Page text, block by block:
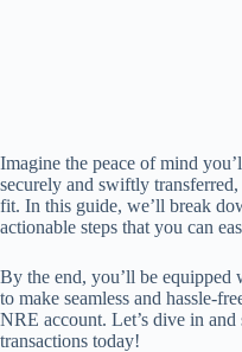
Imagine the peace of mind
securely and swiftly transferred,
fit. In this guide, we’ll break
actionable steps that you can
By the end, you’ll be equipped
to make seamless and hassle-
NRE account. Let’s dive in
transactions today!
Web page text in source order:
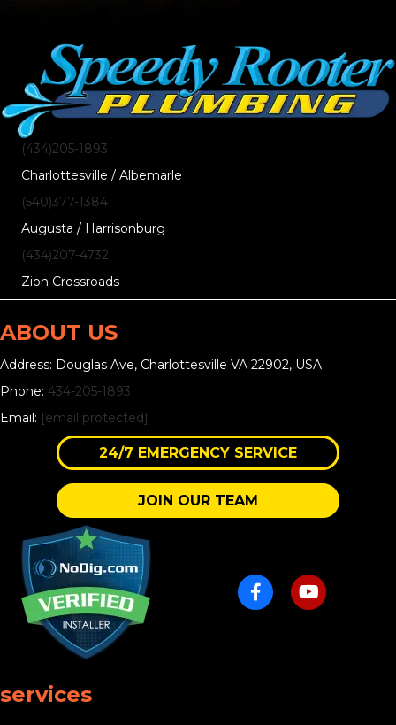
(434)205-1893
Charlottesville / Albemarle
(540)377-1384
Augusta / Harrisonburg
(434)207-4732
Zion Crossroads
ABOUT US
Address: Douglas Ave, Charlottesville VA 22902, USA
Phone: 434-205-1893
Email: [email protected]
24/7 EMERGENCY SERVICE
JOIN OUR TEAM
services
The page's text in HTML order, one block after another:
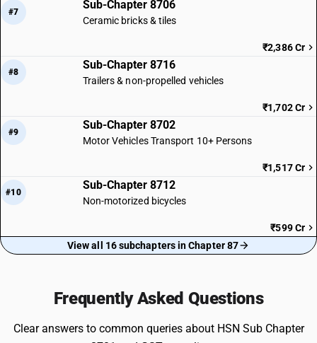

____

Try it >> The result should hold only the lines from the line with "Web page text" through the final line of the records above, copied exactly, with pictures left out.

Task answer >>
Web page text in source order:
(434)205-1893
Charlottesville / Albemarle
(540)377-1384
Augusta / Harrisonburg
(434)207-4732
Zion Crossroads
ABOUT US
Address: Douglas Ave, Charlottesville VA 22902, USA
Phone: 434-205-1893
Email: [email protected]
24/7 EMERGENCY SERVICE
JOIN OUR TEAM
services
The page's text in HTML order, one block after another:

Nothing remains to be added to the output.